* [To do]
Lines holding the string "server" are the ones to copy from this listing.

* [Data provided]

|---|

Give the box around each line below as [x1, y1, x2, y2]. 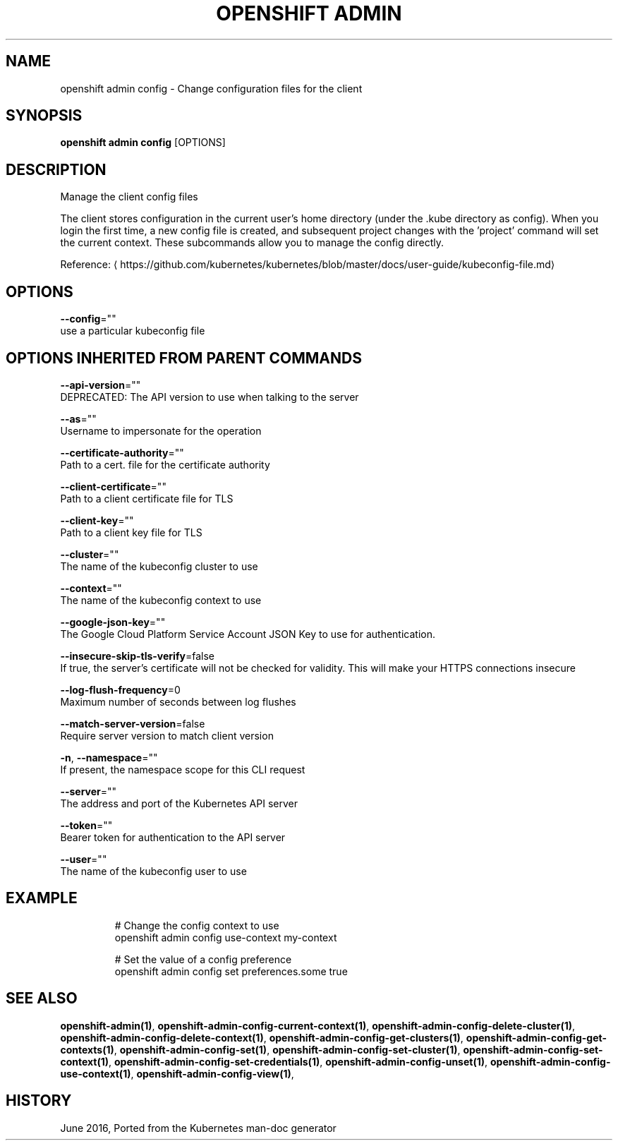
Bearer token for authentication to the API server [60, 831, 286, 843]
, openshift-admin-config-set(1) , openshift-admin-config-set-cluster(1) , [114, 1043, 461, 1056]
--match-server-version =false [60, 717, 205, 730]
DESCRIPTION [6, 160, 107, 179]
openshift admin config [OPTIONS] [60, 136, 226, 149]
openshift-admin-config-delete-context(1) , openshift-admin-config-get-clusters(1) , [60, 1031, 464, 1044]
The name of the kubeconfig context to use [60, 593, 262, 606]
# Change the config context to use [114, 919, 279, 931]
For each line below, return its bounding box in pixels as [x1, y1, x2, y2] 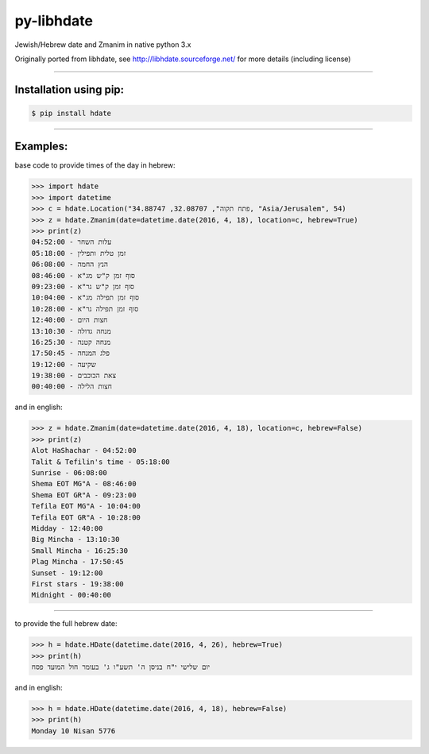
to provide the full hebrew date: [14, 619, 118, 628]
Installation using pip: [14, 83, 125, 96]
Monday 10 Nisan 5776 [31, 726, 116, 735]
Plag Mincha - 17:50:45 [31, 557, 125, 566]
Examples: [14, 140, 68, 153]
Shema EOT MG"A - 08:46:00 [31, 479, 137, 489]
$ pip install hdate [31, 108, 111, 118]
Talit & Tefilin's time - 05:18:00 [31, 457, 170, 466]
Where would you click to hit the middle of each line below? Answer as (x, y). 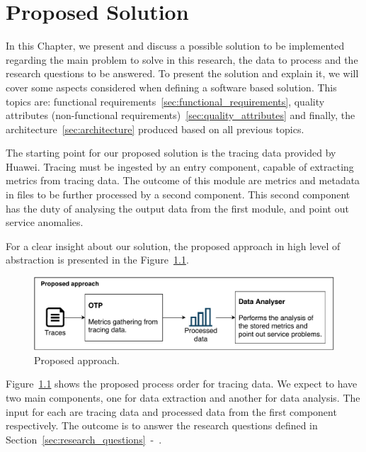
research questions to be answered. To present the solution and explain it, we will (182, 73)
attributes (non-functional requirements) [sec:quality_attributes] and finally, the (181, 115)
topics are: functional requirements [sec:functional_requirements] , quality (165, 101)
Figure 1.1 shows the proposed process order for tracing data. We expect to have (182, 384)
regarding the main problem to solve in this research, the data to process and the (182, 59)
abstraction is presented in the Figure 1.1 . (97, 260)
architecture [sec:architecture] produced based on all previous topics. (155, 129)
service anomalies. (45, 222)
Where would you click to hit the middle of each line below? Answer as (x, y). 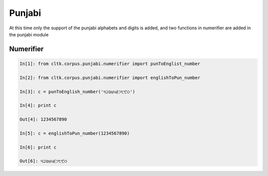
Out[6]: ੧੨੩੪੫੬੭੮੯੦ (43, 161)
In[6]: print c (38, 147)
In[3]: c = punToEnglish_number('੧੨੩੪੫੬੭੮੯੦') (77, 91)
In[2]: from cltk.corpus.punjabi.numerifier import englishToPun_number (110, 78)
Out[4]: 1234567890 (43, 120)
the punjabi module (29, 34)
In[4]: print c (38, 105)
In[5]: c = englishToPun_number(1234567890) (75, 133)
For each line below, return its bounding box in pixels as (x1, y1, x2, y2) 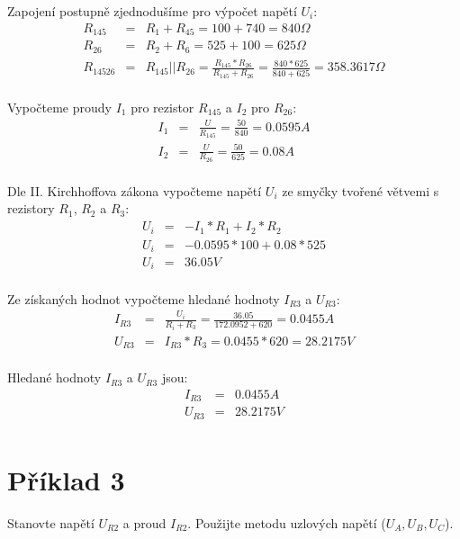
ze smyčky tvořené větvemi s (282, 181, 439, 200)
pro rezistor (131, 97, 194, 116)
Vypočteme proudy (7, 97, 112, 116)
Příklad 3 (7, 461, 125, 498)
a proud (122, 513, 167, 532)
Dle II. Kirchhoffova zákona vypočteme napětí (7, 181, 262, 200)
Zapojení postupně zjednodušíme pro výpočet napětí (7, 2, 297, 20)
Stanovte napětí (7, 513, 95, 532)
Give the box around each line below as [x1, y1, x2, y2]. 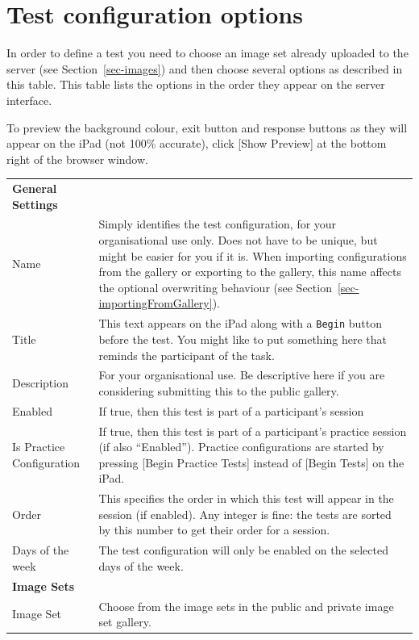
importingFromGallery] [98, 295, 213, 312]
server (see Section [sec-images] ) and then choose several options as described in [6, 60, 403, 77]
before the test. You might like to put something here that [98, 330, 388, 347]
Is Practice [12, 438, 65, 455]
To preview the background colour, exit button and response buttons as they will [6, 119, 408, 136]
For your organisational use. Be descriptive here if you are [98, 366, 385, 383]
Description [12, 374, 68, 391]
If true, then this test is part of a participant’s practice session [98, 422, 407, 439]
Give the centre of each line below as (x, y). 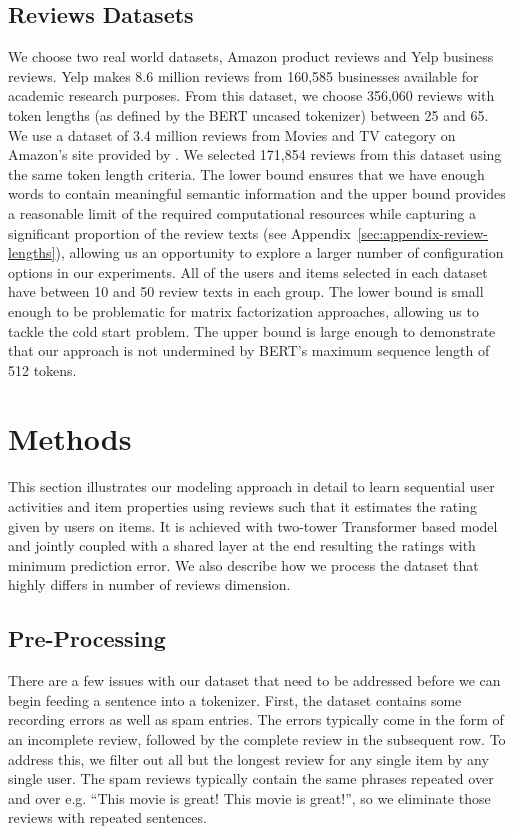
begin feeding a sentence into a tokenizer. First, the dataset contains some (235, 699)
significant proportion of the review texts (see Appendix (179, 232)
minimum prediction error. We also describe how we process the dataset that (243, 564)
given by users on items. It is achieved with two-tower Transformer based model (253, 525)
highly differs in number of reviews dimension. (149, 584)
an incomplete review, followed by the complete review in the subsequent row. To (257, 738)
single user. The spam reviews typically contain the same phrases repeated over (251, 778)
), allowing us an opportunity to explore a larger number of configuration (279, 252)
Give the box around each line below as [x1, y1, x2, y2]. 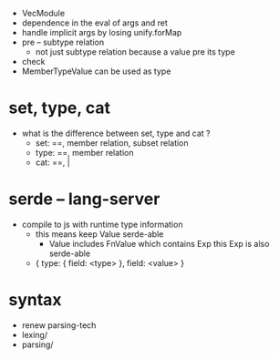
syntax [8, 290, 62, 311]
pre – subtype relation [21, 36, 105, 47]
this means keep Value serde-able [35, 228, 164, 240]
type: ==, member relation [35, 147, 134, 158]
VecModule [21, 8, 66, 18]
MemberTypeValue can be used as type [21, 66, 171, 77]
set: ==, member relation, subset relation [35, 137, 189, 149]
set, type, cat [8, 97, 111, 118]
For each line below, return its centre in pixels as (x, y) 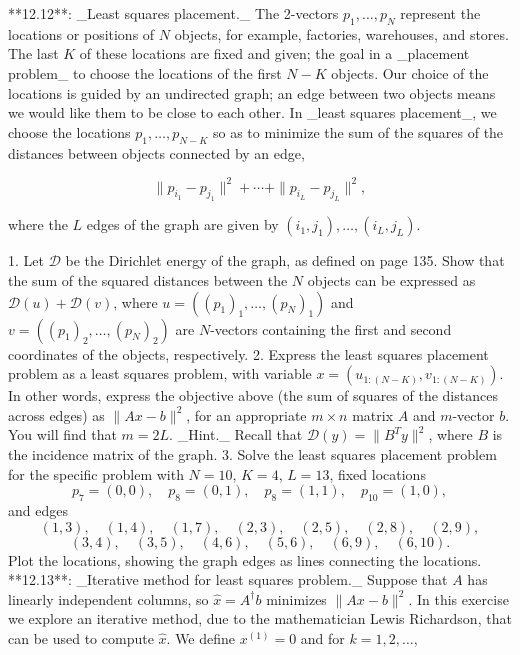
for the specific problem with (96, 473)
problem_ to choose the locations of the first (145, 72)
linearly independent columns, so (108, 598)
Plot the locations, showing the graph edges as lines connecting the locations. (245, 559)
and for (322, 637)
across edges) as (56, 414)
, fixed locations (377, 473)
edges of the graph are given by (182, 224)
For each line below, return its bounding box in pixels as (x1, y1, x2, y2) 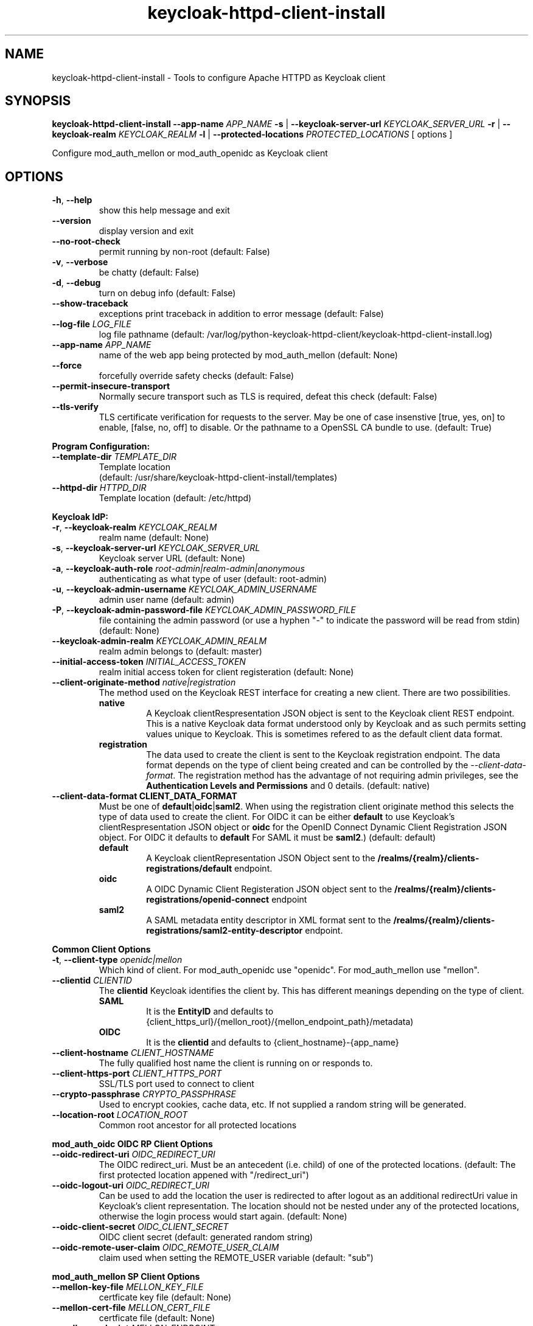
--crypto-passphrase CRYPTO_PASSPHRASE (52, 1089, 236, 1100)
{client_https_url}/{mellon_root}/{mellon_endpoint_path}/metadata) (146, 1016, 414, 1027)
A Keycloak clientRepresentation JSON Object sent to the (146, 853, 375, 864)
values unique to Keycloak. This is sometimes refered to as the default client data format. (146, 729, 503, 740)
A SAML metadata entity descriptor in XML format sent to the (146, 915, 391, 926)
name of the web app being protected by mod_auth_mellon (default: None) (99, 350, 398, 361)
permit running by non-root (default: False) (99, 246, 270, 257)
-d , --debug (52, 277, 101, 288)

|---|

* [Answer below]
Bearer token for authentication to the API server [60, 831, 286, 843]
--match-server-version =false [60, 717, 205, 730]
server (see Section [sec-images] ) and then choose several options as described in [6, 60, 403, 77]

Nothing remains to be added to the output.